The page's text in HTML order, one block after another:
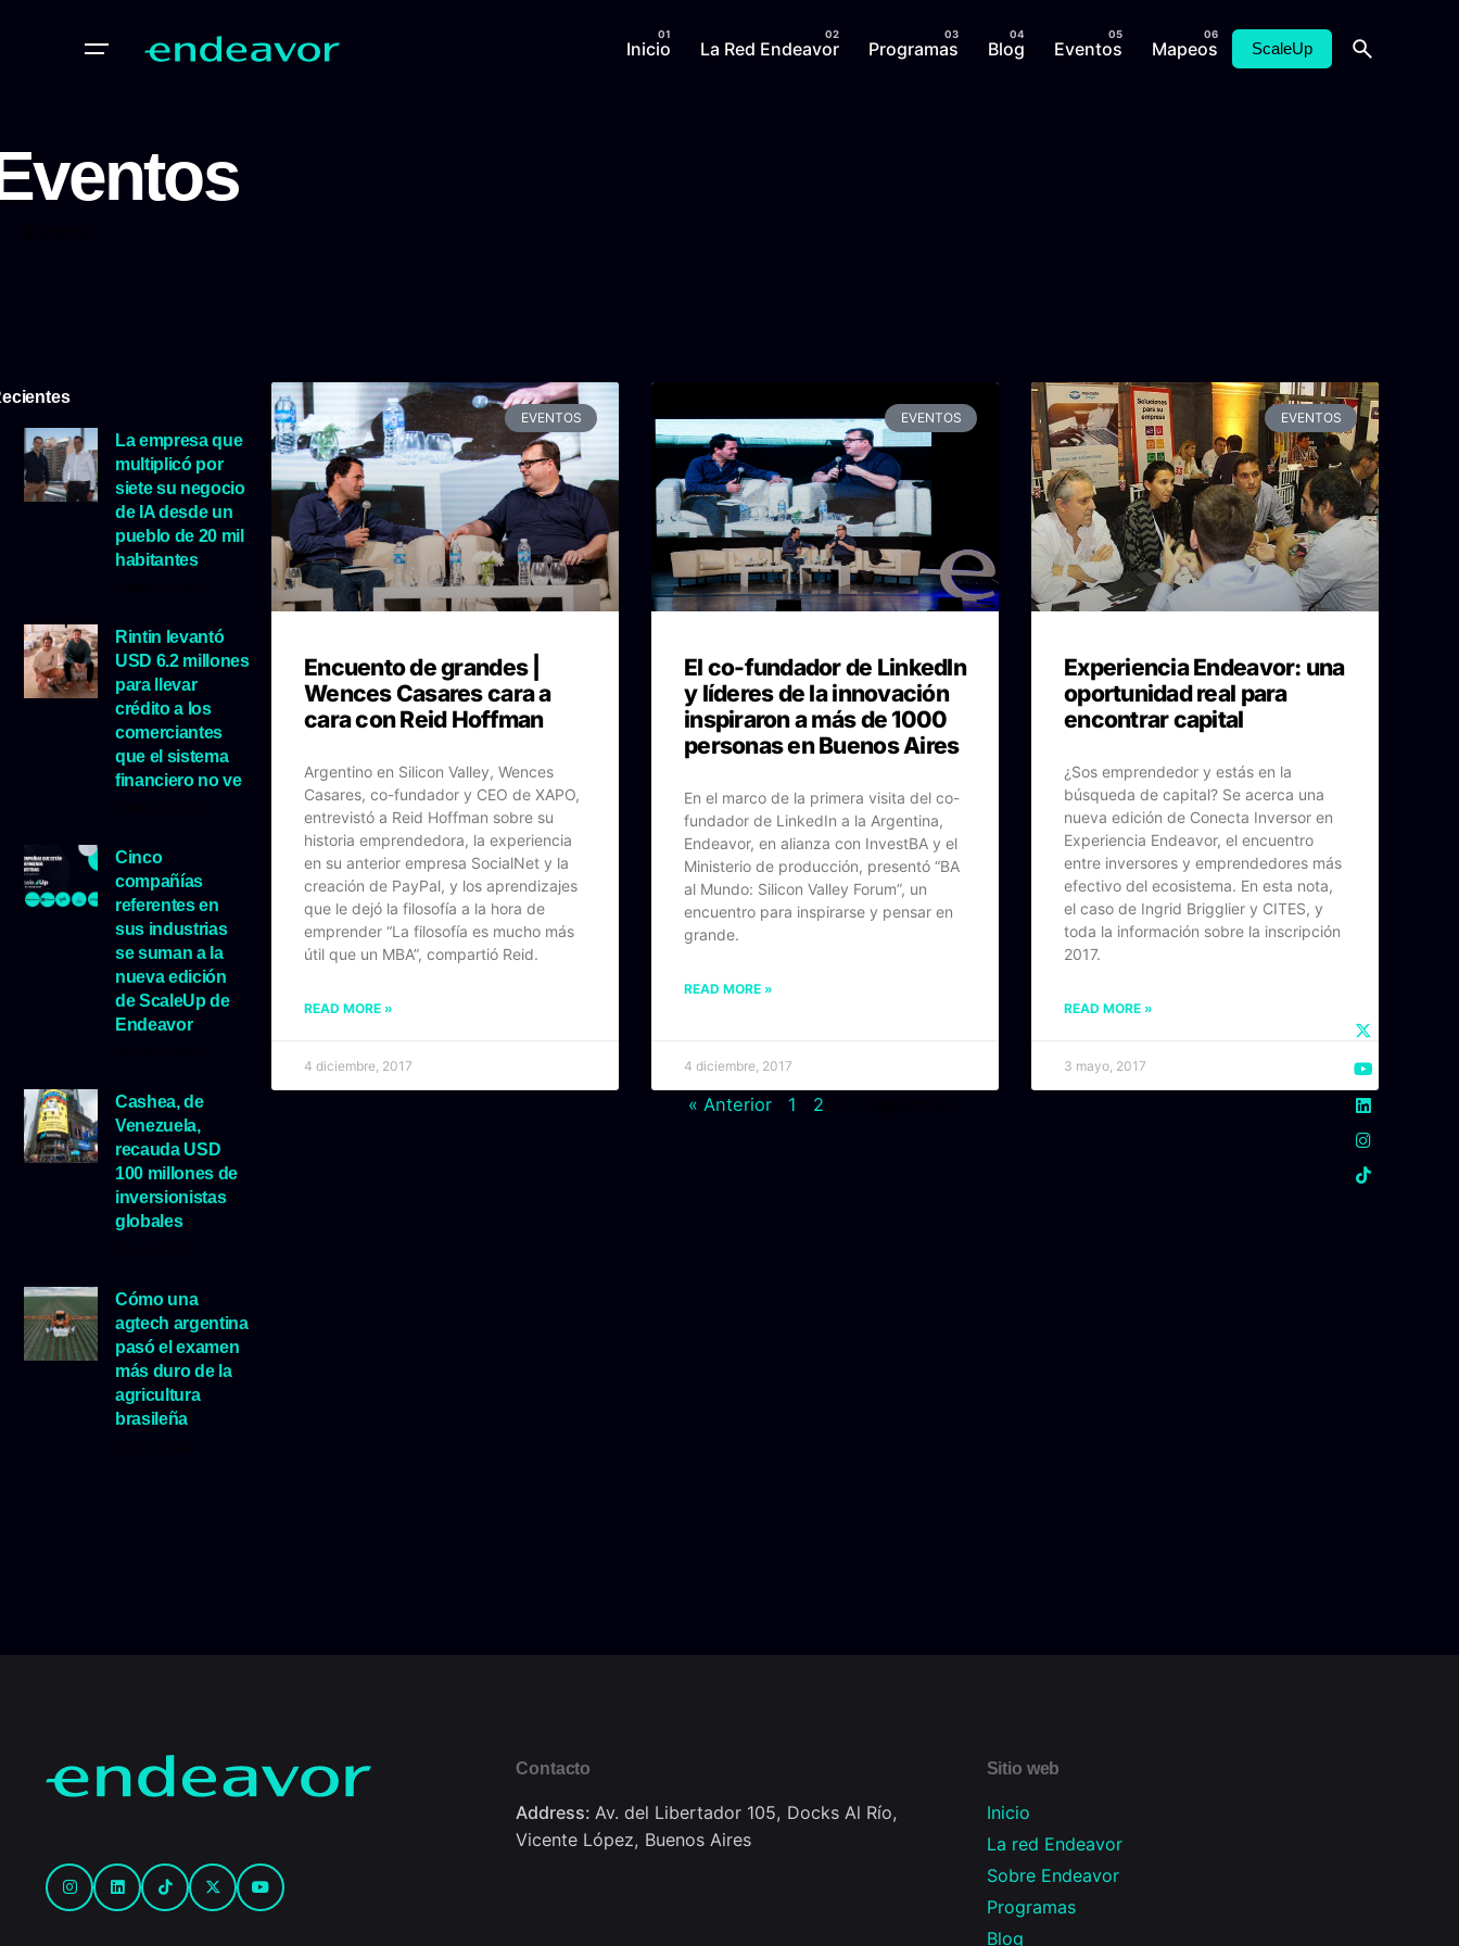
Inicio La Red Endeavor Programas Blog Eventos Mapeos ScaleUp
La empresa que
multiplicó por
siete su negocio
de IA desde un
pueblo de 20 mil
habitantes
Rintin levantó
USD 6.2 millones
para llevar
crédito a los
comerciantes
que el sistema
financiero no ve
Cinco
compañías
referentes en
sus industrias
se suman a la
nueva edición
de ScaleUp de
Endeavor
Cashea, de
Venezuela,
recauda USD
100 millones de
inversionistas
globales
Cómo una
agtech argentina
pasó el examen
más duro de la
agricultura
brasileña
EVENTOS
Encuento de grandes |
Wences Casares cara a
cara con Reid Hoffman
Argentino en Silicon Valley, Wences
Casares, co-fundador y CEO de XAPO,
entrevistó a Reid Hoffman sobre su
historia emprendedora, la experiencia
en su anterior empresa SocialNet y la
creación de PayPal, y los aprendizajes
que le dejó la filosofía a la hora de
emprender “La filosofía es mucho más
útil que un MBA”, compartió Reid.
READ MORE »
4 diciembre, 2017
EVENTOS
El co-fundador de LinkedIn
y líderes de la innovación
inspiraron a más de 1000
personas en Buenos Aires
En el marco de la primera visita del co-
fundador de LinkedIn a la Argentina,
Endeavor, en alianza con InvestBA y el
Ministerio de producción, presentó “BA
al Mundo: Silicon Valley Forum”, un
encuentro para inspirarse y pensar en
grande.
READ MORE »
4 diciembre, 2017
EVENTOS
Experiencia Endeavor: una
oportunidad real para
encontrar capital
¿Sos emprendedor y estás en la
búsqueda de capital? Se acerca una
nueva edición de Conecta Inversor en
Experiencia Endeavor, el encuentro
entre inversores y emprendedores más
efectivo del ecosistema. En esta nota,
el caso de Ingrid Brigglier y CITES, y
toda la información sobre la inscripción
2017.
READ MORE »
3 mayo, 2017
« Anterior 1 2
Contacto
Address:Av. del Libertador 105, Docks Al Río,
Vicente López, Buenos Aires
Sitio web
Inicio
La red Endeavor
Sobre Endeavor
Programas
Blog

_ _ _ _

The copy you write out must match the entries word for word, minus their pictures.

The page's text in HTML order, one block after another:
Inicio La Red Endeavor Programas Blog Eventos Mapeos ScaleUp
La empresa que
multiplicó por
siete su negocio
de IA desde un
pueblo de 20 mil
habitantes
Rintin levantó
USD 6.2 millones
para llevar
crédito a los
comerciantes
que el sistema
financiero no ve
Cinco
compañías
referentes en
sus industrias
se suman a la
nueva edición
de ScaleUp de
Endeavor
Cashea, de
Venezuela,
recauda USD
100 millones de
inversionistas
globales
Cómo una
agtech argentina
pasó el examen
más duro de la
agricultura
brasileña
EVENTOS
Encuento de grandes |
Wences Casares cara a
cara con Reid Hoffman
Argentino en Silicon Valley, Wences
Casares, co-fundador y CEO de XAPO,
entrevistó a Reid Hoffman sobre su
historia emprendedora, la experiencia
en su anterior empresa SocialNet y la
creación de PayPal, y los aprendizajes
que le dejó la filosofía a la hora de
emprender “La filosofía es mucho más
útil que un MBA”, compartió Reid.
READ MORE »
4 diciembre, 2017
EVENTOS
El co-fundador de LinkedIn
y líderes de la innovación
inspiraron a más de 1000
personas en Buenos Aires
En el marco de la primera visita del co-
fundador de LinkedIn a la Argentina,
Endeavor, en alianza con InvestBA y el
Ministerio de producción, presentó “BA
al Mundo: Silicon Valley Forum”, un
encuentro para inspirarse y pensar en
grande.
READ MORE »
4 diciembre, 2017
EVENTOS
Experiencia Endeavor: una
oportunidad real para
encontrar capital
¿Sos emprendedor y estás en la
búsqueda de capital? Se acerca una
nueva edición de Conecta Inversor en
Experiencia Endeavor, el encuentro
entre inversores y emprendedores más
efectivo del ecosistema. En esta nota,
el caso de Ingrid Brigglier y CITES, y
toda la información sobre la inscripción
2017.
READ MORE »
3 mayo, 2017
« Anterior 1 2
Contacto
Address:Av. del Libertador 105, Docks Al Río,
Vicente López, Buenos Aires
Sitio web
Inicio
La red Endeavor
Sobre Endeavor
Programas
Blog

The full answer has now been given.